He continues: "The persistence of the drugs, even ones with many disadvantages such as Coumarins, states something about this compound. How many drugs can be named, which decrease the frequency of adverse outcomes caused by an abnormal rhythm of the heart, by two thirds?" It is known that the intake of Vitamin-K-Antagonists must be monitored frequently in order to maintain the therapeutic range and therefore minimize potentially negative outcomes. Globally, these controls are mainly performed in laboratories, anticoagulation clinics and doctor's offices.
Wouldn’t it make sense to involve anticoagulation patients more in the responsibility to be in charge? There is the possibility to transfer anticoagulation self-management to patients.
C. Heneghan writes: "Our analysis shows that self-testing and self-management are a safe choice for appropriate patients of all ages" (Lancet, 2012; 379: 332-334).
Paul A. Kyle et al, Vienna, comment the analysis of C. Heneghan in the same edition to the effect, that self-management should only be offered to patients with heart valves younger than 55 years of age. The authors also don’t see an opportunity for self-testing for other diseases where anticoagulation is required.
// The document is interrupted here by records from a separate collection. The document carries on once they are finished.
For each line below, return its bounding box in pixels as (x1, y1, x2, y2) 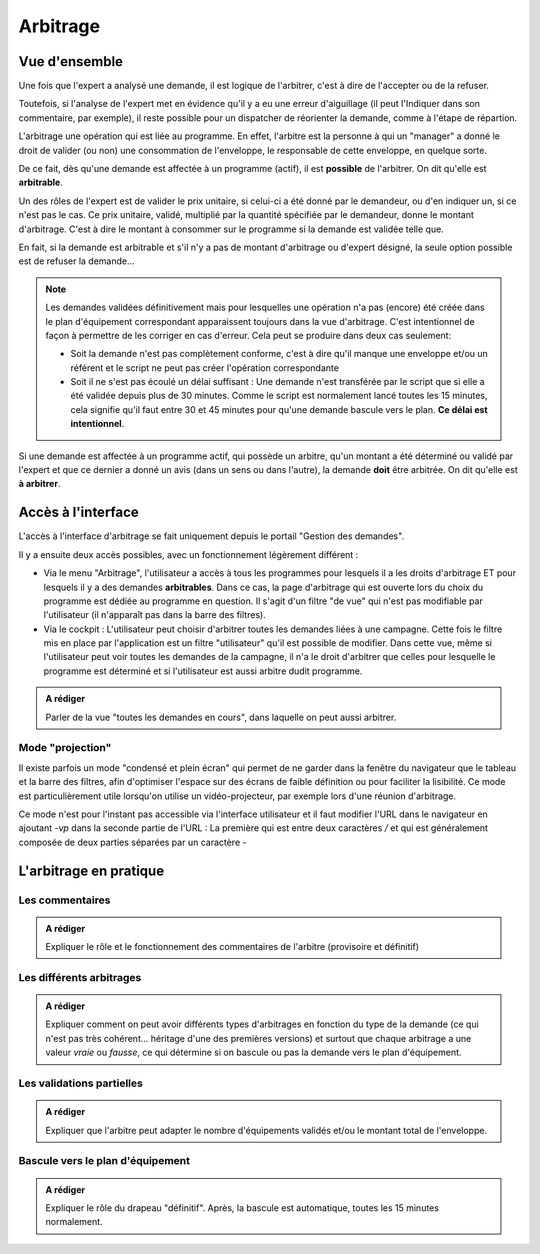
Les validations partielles (18, 1076, 144, 1090)
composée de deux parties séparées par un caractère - (18, 836, 247, 848)
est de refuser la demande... (18, 255, 135, 267)
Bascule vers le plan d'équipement (18, 1154, 190, 1168)
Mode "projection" (18, 741, 112, 755)
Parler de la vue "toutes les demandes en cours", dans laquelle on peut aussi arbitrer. (45, 711, 397, 723)
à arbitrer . (18, 478, 61, 490)
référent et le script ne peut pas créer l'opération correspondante (70, 361, 340, 374)
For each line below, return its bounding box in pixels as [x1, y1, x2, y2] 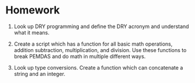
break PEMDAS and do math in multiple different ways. [13, 53, 146, 60]
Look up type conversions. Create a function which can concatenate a [13, 64, 183, 71]
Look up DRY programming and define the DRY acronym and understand [13, 23, 189, 30]
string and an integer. [13, 70, 65, 77]
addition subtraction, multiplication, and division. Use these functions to [13, 46, 187, 53]
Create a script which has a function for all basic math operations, [13, 40, 173, 47]
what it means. [13, 29, 50, 36]
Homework [5, 4, 60, 17]
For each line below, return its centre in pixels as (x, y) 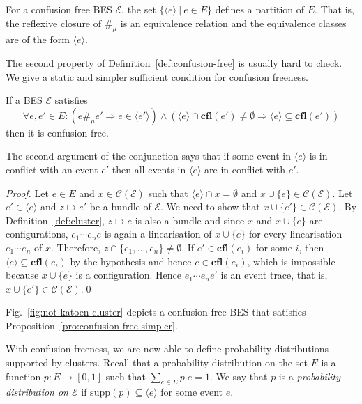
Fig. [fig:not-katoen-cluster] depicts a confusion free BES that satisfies (156, 312)
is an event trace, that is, (274, 275)
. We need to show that (210, 207)
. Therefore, (76, 247)
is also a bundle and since (190, 220)
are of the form (38, 39)
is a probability (310, 376)
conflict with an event (52, 169)
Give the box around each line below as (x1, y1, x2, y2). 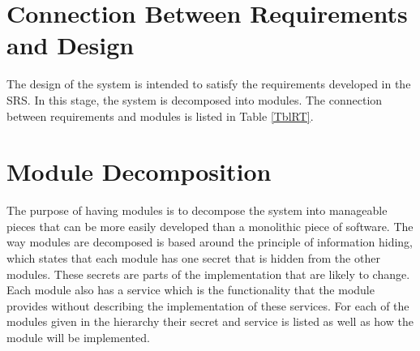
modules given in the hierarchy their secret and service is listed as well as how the (6, 313, 414, 330)
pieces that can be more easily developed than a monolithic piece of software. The (6, 217, 414, 234)
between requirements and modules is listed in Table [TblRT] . (6, 107, 314, 124)
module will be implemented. (6, 328, 150, 345)
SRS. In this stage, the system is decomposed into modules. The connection (6, 91, 383, 108)
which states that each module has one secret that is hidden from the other (6, 250, 380, 266)
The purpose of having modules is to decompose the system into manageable (6, 202, 388, 219)
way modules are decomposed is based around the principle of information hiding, (6, 233, 414, 250)
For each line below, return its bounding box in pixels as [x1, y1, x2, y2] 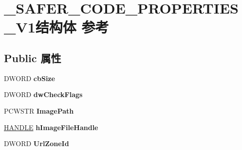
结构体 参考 [35, 17, 109, 37]
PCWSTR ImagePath [4, 105, 74, 116]
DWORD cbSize [4, 73, 55, 83]
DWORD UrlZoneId [4, 138, 69, 149]
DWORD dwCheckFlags [4, 89, 83, 100]
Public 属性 [4, 50, 61, 65]
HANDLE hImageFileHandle [4, 122, 98, 132]
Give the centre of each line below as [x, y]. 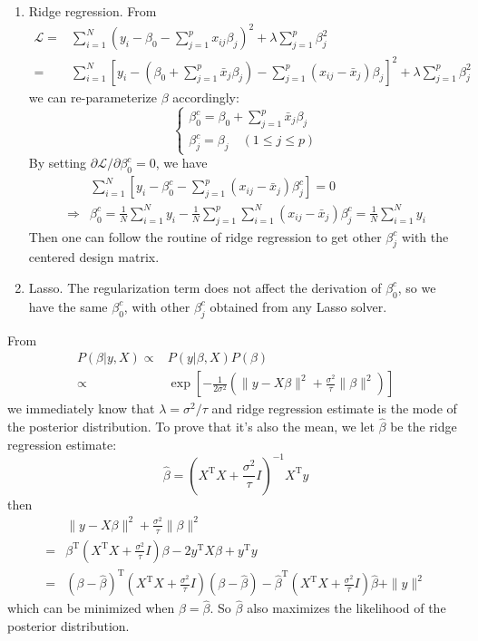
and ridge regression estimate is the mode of [334, 408]
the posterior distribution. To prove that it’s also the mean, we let [191, 427]
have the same [68, 306]
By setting [58, 163]
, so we [417, 287]
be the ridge [424, 427]
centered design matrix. [94, 257]
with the [425, 236]
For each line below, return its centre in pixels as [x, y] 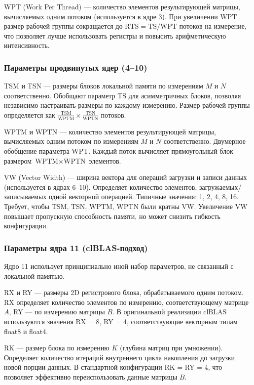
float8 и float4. [26, 331]
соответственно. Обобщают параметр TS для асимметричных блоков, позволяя [123, 95]
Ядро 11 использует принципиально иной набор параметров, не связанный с [119, 266]
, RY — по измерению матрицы [57, 312]
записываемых [25, 196]
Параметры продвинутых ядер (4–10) [76, 67]
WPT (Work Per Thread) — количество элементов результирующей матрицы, [122, 6]
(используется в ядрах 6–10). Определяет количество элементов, [101, 187]
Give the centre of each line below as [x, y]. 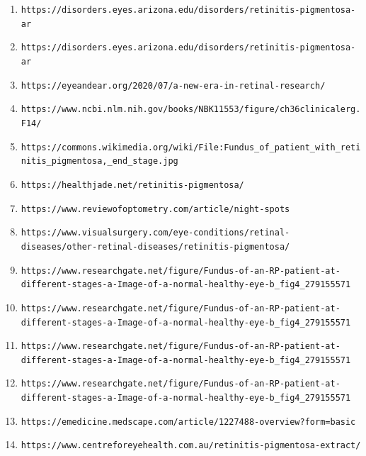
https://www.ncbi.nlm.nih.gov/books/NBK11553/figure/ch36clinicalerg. [191, 110]
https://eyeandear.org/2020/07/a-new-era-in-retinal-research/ [173, 85]
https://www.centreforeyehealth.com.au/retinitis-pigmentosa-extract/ [191, 446]
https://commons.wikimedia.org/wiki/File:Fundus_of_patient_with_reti [191, 147]
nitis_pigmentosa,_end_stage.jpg [99, 161]
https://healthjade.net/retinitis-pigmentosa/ [132, 185]
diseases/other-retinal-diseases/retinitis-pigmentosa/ [155, 246]
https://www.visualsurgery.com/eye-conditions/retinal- [155, 233]
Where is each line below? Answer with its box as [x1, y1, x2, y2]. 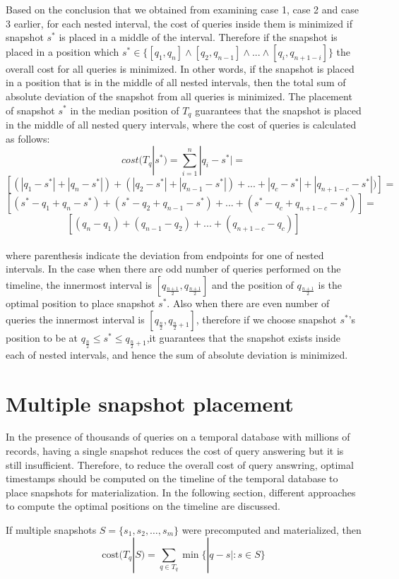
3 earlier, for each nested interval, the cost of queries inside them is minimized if [6, 16, 352, 30]
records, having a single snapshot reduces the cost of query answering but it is [6, 443, 344, 458]
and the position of [211, 277, 294, 292]
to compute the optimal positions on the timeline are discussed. [6, 499, 280, 513]
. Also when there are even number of [167, 295, 330, 310]
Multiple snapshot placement [6, 388, 294, 417]
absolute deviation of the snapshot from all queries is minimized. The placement [6, 88, 352, 103]
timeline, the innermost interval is [6, 277, 153, 292]
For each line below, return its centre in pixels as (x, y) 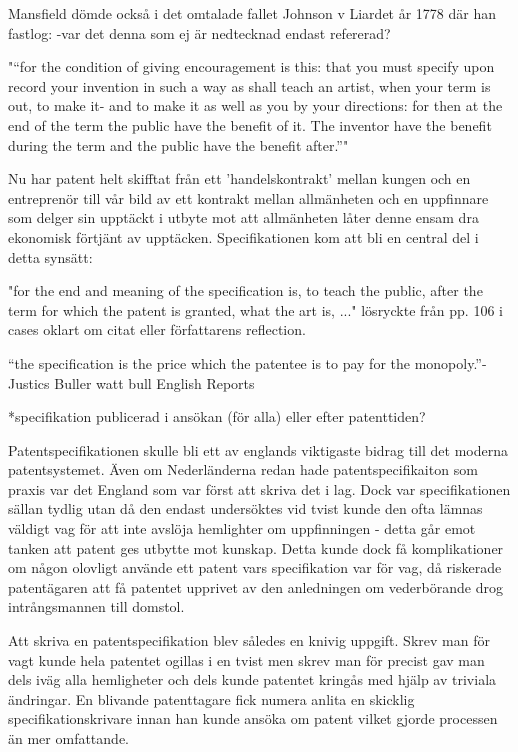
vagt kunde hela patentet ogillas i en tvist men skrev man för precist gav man (246, 659)
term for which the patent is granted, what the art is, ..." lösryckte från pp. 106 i (255, 309)
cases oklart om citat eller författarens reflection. (157, 329)
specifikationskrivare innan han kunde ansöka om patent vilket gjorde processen (253, 718)
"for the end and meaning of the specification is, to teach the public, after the (245, 290)
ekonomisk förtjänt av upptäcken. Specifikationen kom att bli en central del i (243, 236)
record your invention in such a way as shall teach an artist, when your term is (249, 85)
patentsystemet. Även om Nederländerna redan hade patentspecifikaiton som (243, 469)
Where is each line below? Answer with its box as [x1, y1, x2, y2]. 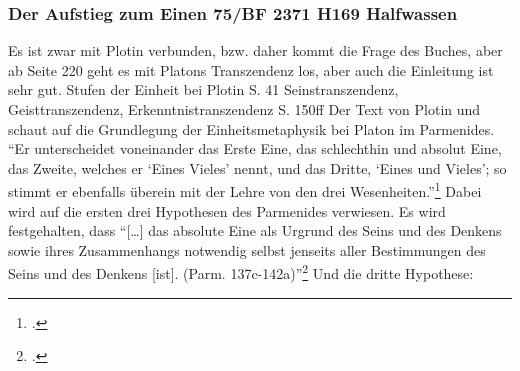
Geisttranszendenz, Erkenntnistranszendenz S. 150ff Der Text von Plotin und [8, 99, 481, 119]
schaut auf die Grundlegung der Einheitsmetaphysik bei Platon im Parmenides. [8, 118, 495, 139]
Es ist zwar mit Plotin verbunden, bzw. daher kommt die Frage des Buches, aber [8, 40, 503, 61]
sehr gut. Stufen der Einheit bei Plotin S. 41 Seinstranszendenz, [8, 79, 399, 100]
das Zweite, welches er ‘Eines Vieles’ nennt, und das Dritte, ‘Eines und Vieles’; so [8, 157, 507, 178]
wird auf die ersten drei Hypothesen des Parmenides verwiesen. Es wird [8, 200, 446, 221]
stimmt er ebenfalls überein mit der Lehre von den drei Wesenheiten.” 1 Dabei [8, 178, 482, 202]
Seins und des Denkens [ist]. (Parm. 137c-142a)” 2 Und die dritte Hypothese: [8, 260, 474, 284]
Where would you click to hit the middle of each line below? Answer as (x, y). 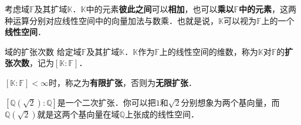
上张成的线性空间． (162, 114)
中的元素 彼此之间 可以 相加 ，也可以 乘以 (160, 9)
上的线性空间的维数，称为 (209, 51)
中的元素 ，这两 (268, 9)
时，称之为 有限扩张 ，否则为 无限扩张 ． (123, 82)
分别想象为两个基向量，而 (230, 102)
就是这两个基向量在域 (78, 114)
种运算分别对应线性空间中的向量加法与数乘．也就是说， (111, 20)
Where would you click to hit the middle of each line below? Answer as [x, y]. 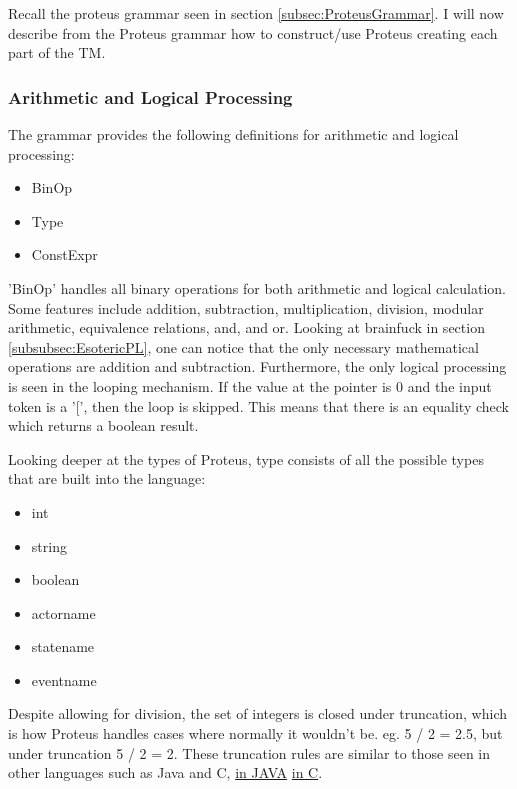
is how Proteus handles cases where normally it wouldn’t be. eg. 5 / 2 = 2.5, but [255, 733]
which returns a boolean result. [103, 425]
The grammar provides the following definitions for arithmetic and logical [233, 134]
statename [63, 646]
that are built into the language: [107, 478]
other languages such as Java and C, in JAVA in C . [165, 772]
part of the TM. [57, 52]
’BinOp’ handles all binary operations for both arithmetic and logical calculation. [257, 287]
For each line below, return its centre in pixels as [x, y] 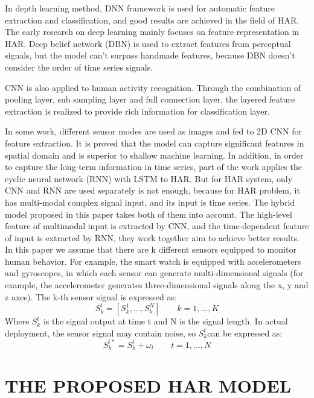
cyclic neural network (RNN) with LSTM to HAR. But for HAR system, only [149, 178]
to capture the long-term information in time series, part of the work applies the [154, 167]
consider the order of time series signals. [79, 67]
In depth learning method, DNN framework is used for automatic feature [140, 8]
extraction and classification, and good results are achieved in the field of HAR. [152, 20]
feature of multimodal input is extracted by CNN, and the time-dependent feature [157, 226]
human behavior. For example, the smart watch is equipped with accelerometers [153, 261]
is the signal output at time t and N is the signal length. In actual [165, 321]

What about the 180,000 patients in Germany, and the many self-testers in Switzerland and Austria who determine their INR values by themselves since years and decades? M. Nagler et al, presented results of a study (Hämostasiologie, 2012; 32, A77) at the GTH-Congress in St. Gallen beginning of February, where self-performed INR results are highly comparable with INR results from the laboratory.
Maybe one day, the cooperative relationship between physician and patient is good enough that reports of self-determined INR values suffice and additional controls at the doctor’s office are no longer necessary for patients without further medical problems.